Die molekularen Cluster [Bi10Au2](EBi3X9)2 (E = As, Bi; X = Cl, Br) – Synthese, Kristallstrukturen, Drillingsbildung und chemische Bindung

Abstract

AbstractThe Molecular Clusters [Bi10Au2](EBi3X9)2 (E = As, Bi; X = Cl, Br) – Synthesis, Crystal Structures, Twinning and Chemical BondingCooling stochiometric mixtures of molten Bi, BiX3, (X = Cl, Br), E (E = As, Bi), and Au yields black crystals of the low‐valent, molecular compounds [Bi10Au2](EBi3X9)2. The molecules consist of an icosahedral [Bi10Au2]6+ cluster enclosed by two (EBi3X9)3− hemi‐spheres connected via Au–E bonds.
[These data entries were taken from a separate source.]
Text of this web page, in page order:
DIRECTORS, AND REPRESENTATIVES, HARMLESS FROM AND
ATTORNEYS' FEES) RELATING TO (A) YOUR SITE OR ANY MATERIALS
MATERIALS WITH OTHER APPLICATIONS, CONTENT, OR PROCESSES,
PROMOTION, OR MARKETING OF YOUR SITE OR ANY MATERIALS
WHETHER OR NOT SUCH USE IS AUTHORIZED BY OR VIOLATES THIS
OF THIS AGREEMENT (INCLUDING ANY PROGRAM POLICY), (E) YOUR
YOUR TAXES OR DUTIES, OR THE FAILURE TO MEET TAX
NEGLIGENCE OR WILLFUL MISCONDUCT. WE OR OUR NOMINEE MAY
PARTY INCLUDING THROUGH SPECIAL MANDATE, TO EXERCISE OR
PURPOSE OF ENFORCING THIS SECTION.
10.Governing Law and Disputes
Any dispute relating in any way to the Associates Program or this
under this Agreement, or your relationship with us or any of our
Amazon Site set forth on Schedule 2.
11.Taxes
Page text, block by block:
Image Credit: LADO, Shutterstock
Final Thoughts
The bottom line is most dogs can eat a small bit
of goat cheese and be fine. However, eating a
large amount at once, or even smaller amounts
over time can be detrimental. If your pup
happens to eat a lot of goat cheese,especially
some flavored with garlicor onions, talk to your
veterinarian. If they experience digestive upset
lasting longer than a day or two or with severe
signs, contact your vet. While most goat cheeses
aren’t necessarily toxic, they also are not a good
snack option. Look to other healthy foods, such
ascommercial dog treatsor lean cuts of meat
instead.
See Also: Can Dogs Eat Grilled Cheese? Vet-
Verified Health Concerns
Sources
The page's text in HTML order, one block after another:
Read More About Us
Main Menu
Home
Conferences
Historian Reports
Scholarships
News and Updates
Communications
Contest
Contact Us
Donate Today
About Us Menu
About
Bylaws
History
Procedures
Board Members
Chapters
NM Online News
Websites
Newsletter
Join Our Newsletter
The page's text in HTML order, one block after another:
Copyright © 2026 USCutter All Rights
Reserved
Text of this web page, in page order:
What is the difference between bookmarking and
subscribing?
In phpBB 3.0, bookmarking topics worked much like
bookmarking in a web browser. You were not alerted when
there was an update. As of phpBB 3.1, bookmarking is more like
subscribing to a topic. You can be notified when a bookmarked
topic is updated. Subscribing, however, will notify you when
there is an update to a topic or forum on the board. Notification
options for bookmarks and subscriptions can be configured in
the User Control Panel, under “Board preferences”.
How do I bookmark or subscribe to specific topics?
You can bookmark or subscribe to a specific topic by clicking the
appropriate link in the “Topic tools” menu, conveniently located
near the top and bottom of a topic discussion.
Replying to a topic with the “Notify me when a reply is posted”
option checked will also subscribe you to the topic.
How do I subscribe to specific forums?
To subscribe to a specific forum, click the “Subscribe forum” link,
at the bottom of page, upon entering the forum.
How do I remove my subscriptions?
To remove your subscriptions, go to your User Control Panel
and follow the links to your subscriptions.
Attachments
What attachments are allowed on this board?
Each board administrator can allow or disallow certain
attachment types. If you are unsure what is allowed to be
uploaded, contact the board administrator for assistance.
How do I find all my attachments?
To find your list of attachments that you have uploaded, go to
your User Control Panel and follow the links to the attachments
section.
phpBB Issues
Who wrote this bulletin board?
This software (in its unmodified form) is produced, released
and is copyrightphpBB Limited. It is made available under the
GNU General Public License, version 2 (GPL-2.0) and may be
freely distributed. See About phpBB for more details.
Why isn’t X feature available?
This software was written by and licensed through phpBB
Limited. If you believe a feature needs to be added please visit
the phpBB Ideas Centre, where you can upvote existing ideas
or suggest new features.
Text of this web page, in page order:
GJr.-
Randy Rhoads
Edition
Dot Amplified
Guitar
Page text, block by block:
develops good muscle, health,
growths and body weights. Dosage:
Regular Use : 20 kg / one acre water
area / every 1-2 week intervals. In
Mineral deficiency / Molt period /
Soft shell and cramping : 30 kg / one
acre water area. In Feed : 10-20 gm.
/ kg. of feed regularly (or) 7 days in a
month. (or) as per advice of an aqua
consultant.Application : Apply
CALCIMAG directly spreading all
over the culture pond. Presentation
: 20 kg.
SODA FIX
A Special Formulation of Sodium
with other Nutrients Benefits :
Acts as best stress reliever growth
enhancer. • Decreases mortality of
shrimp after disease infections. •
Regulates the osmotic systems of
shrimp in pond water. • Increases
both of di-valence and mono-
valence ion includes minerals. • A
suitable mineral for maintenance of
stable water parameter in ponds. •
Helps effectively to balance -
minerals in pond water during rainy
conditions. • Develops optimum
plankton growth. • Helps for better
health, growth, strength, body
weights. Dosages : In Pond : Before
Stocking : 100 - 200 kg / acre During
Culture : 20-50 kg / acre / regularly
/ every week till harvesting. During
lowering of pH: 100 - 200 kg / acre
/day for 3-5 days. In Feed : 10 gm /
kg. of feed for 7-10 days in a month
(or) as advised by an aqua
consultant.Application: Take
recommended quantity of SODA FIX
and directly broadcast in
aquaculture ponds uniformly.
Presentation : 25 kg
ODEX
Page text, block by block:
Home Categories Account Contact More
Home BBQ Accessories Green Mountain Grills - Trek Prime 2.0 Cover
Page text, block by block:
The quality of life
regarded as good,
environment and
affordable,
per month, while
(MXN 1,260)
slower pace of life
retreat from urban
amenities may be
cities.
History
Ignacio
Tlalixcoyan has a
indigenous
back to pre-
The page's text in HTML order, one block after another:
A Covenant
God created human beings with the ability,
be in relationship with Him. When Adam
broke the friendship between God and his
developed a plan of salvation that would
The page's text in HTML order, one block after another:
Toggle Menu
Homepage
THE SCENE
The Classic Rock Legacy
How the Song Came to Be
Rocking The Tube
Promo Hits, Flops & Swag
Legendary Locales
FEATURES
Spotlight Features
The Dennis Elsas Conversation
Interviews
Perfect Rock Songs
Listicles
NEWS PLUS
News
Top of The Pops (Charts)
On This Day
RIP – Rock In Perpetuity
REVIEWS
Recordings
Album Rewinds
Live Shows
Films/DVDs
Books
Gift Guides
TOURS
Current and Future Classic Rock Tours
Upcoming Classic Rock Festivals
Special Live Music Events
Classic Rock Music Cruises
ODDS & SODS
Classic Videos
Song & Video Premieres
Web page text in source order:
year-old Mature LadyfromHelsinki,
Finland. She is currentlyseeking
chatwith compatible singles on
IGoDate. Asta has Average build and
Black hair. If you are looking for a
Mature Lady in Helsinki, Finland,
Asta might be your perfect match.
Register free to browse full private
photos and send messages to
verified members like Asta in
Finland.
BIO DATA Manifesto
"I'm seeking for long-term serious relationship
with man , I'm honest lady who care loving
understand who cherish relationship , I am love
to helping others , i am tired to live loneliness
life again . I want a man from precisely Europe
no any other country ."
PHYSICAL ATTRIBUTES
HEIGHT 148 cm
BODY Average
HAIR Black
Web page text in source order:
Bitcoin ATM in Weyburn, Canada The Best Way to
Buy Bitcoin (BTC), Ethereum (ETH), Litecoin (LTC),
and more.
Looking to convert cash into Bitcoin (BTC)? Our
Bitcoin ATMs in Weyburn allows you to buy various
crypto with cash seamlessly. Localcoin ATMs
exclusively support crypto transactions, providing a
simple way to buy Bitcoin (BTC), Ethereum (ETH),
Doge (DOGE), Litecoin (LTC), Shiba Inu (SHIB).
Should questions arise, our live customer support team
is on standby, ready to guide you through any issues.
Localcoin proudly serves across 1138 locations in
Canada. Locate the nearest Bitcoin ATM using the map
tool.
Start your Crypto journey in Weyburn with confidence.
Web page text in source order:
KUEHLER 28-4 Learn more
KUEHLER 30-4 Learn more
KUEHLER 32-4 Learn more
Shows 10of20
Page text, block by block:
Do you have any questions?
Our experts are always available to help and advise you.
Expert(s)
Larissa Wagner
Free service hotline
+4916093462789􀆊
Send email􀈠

The discrepancy of the symmetries of the heteroicosahedron (D5d) and the caps (C3v) gives rise to pseudomerohedral twinning. As a consequence of the superposition of three monoclinic unit cells (space group P21/c; e.g. a = 1059.02(5) pm, b = 1528.60(5) pm, c = 1463.55(6) pm, β = 93.69(1)° for E = Bi, X = Br), the diffraction patterns of the crystals simulate trigonal R‐centered cells with lattice parameters of a ≈ 3000 pm and c ≈ 1700 pm. The constitution of the molecules can be rationalized in terms of an uncommon combination of known and new structural motives: The Wade cluster [Bi10]4+ is capped by two Au+ atoms forming the hetero‐icosahedron [Bi10Au2]6+. In the anionic caps (E0BiII3X9)3−, the BiII atoms are in square planar coordination of four halogenide anions and are furthermore bonded to the E atom on the central axis of the molecule. Since the interaction between E and Au can be classified as a donor‐acceptor bond, the [AuI(E0R3)]2− fragment with R = BiIIX2/1X2/2 is a complex analog to cations [AuI(E0R3)]+ with E = P, As, Sb and R = alkyl or aryl.